A while ago I decided it would be a good idea to listen to How I Built This in the gym.

I spent a lot of time in the gym, and I listened to a lot of episodes.

If you’re not familiar with the concept: How I Built This is a public radio show in which the host, Guy Raz, interviews a founder about their company for about 45 minutes. At the end of each episode, there’s a cute little story called “How You Built That” featuring an obscure small business started by a listener.

Anyway, if you deadlift a lot, you will listen to enough of these stories in a short span of time, and you see trends. So here’s what I learned: that almost everything I knew about starting a business was wrong.

Disclaimer: Why everything in this article might be BS

First, the businesses profiled on How I Built This are not a representative sample of businesses. The show goes out of its way to pick subjects that its listeners will have heard of: almost every single business profiled was a business-to-consumer company whose products are widely available in the US.
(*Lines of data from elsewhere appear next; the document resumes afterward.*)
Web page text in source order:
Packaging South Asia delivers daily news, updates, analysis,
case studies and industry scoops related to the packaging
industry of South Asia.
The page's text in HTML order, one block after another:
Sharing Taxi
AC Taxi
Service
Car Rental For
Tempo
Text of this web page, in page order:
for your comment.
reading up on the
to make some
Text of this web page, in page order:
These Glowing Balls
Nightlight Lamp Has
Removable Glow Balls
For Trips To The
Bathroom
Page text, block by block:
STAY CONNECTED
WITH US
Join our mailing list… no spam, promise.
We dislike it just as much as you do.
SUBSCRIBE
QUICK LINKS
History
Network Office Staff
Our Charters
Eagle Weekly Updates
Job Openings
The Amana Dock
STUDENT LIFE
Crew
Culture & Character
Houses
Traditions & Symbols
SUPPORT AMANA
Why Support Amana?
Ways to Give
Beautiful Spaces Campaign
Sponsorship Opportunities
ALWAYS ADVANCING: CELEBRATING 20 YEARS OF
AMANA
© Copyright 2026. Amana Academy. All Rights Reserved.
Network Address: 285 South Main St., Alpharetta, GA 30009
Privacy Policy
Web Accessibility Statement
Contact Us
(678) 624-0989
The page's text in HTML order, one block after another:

Second, the stories are told entirely by interviews with the founder. This is not an unbiased source of information, especially as the questions tend to be gentle softballs rather than hard-edged probing.
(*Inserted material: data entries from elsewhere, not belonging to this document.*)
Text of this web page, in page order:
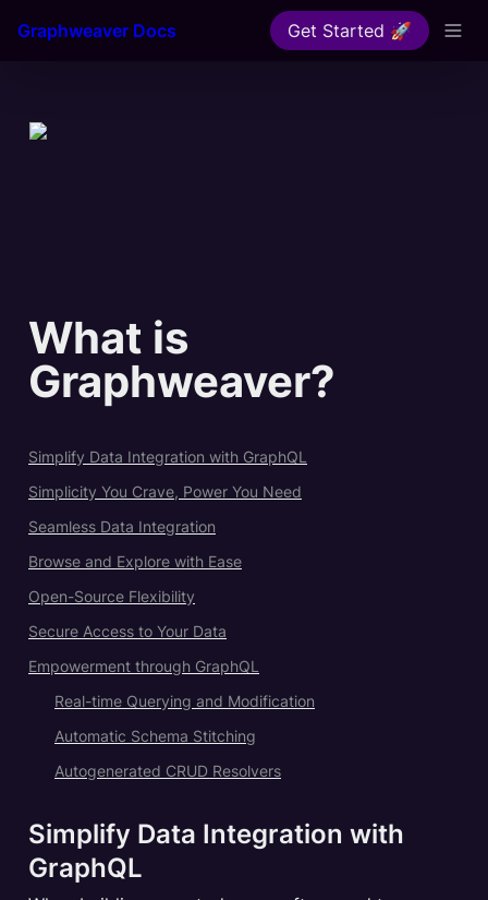
Graphweaver Docs Get Started 🚀
What is
Graphweaver?
Simplify Data Integration with GraphQL
Simplicity You Crave, Power You Need
Seamless Data Integration
Browse and Explore with Ease
Open-Source Flexibility
Secure Access to Your Data
Empowerment through GraphQL
Real-time Querying and Modification
Automatic Schema Stitching
Autogenerated CRUD Resolvers
Simplify Data Integration with
GraphQL
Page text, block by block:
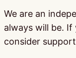
We are an
always will be. If
consider
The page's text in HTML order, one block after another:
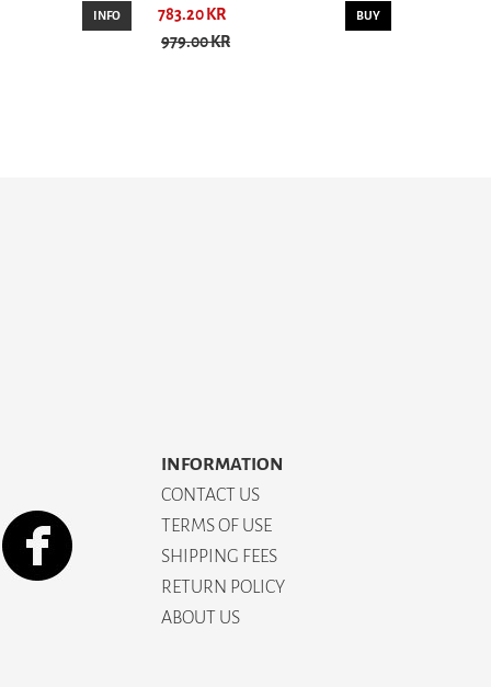
INFO
783.20 KR
979.00 KR
BUY
INFORMATION
CONTACT US
TERMS OF USE
SHIPPING FEES
RETURN POLICY
ABOUT US
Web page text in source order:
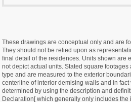
These drawings are conceptual only and are
They should not be relied upon as
final detail of the residences. Units shown are
not depict actual units. Stated square
type and are measured to the exterior
centerline of interior demising walls and in
determined by using the description and
Declaration[ which generally only includes
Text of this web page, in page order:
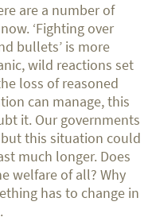
are a number of
‘Fighting over
bullets’ is more
wild reactions set
loss of reasoned
can manage, this
it. Our governments
this situation could
much longer. Does
welfare of all? Why
has to change in
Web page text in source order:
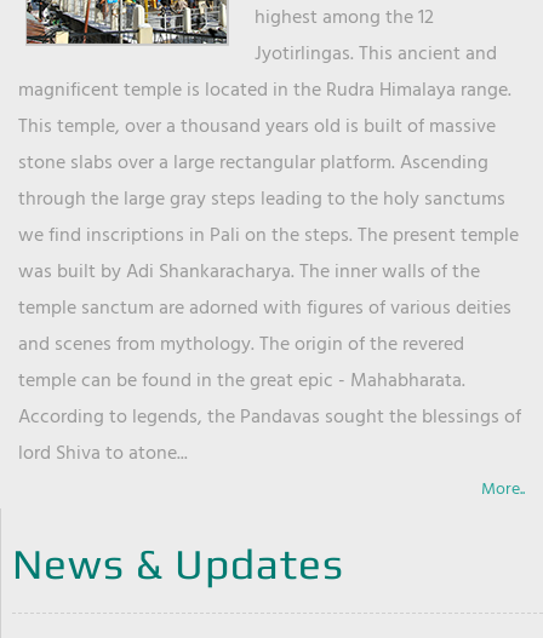
highest among the 12
Jyotirlingas. This ancient and
magnificent temple is located in the Rudra Himalaya range.
This temple, over a thousand years old is built of massive
stone slabs over a large rectangular platform. Ascending
through the large gray steps leading to the holy sanctums
we find inscriptions in Pali on the steps. The present temple
was built by Adi Shankaracharya. The inner walls of the
temple sanctum are adorned with figures of various deities
and scenes from mythology. The origin of the revered
temple can be found in the great epic - Mahabharata.
According to legends, the Pandavas sought the blessings of
lord Shiva to atone...
More..
News & Updates
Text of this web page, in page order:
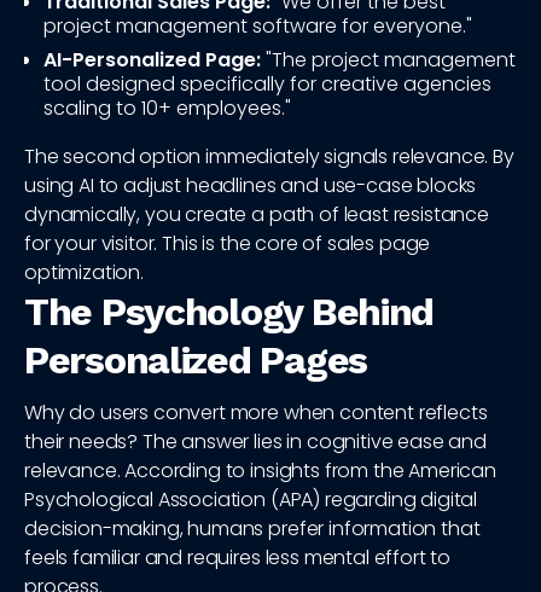
project management software for everyone."
AI-Personalized Page:"The project management
tool designed specifically for creative agencies
scaling to 10+ employees."
The second option immediately signals relevance. By
using AI to adjust headlines and use-case blocks
dynamically, you create a path of least resistance
for your visitor. This is the core of sales page
optimization.
The Psychology Behind
Personalized Pages
Why do users convert more when content reflects
their needs? The answer lies in cognitive ease and
relevance. According to insights from the American
Psychological Association (APA) regarding digital
decision-making, humans prefer information that
feels familiar and requires less mental effort to

Third, being on the show doesn’t mean you’re a wildly successful business. Several profiled businesses failed or declined sharply after a period of success, and the businesses covered vary enormously in success and scope.
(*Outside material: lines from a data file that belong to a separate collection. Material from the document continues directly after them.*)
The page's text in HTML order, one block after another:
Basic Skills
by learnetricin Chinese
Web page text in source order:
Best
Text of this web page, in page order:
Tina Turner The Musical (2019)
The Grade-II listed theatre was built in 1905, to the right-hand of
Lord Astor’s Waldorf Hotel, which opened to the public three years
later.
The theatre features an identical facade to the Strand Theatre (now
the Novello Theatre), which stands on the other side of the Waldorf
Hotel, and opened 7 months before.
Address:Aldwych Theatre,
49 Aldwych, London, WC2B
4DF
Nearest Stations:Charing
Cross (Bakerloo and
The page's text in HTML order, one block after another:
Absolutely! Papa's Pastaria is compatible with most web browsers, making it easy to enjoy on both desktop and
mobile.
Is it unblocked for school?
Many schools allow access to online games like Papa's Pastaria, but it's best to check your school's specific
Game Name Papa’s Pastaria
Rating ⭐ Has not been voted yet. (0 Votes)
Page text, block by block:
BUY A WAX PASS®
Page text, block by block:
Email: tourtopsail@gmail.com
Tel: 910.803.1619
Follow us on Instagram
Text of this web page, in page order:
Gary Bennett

Fourth: There are, as of the time I wrote this sentence, 121 episodes of How I Built This; I have listened to about 50. So don’t tell me that something I said was contradicted by the episode about Stacy’s Pita Chips. (Actually, please do! It would be interesting.)

Harry was right

In the film When Harry Met Sally, Harry, played by Billy Crystal, has the famous line, “men and women can’t be friends because the sex part always gets in the way”. Whether this is true of friendship, who knows, but it does seem to be true of co-foundership.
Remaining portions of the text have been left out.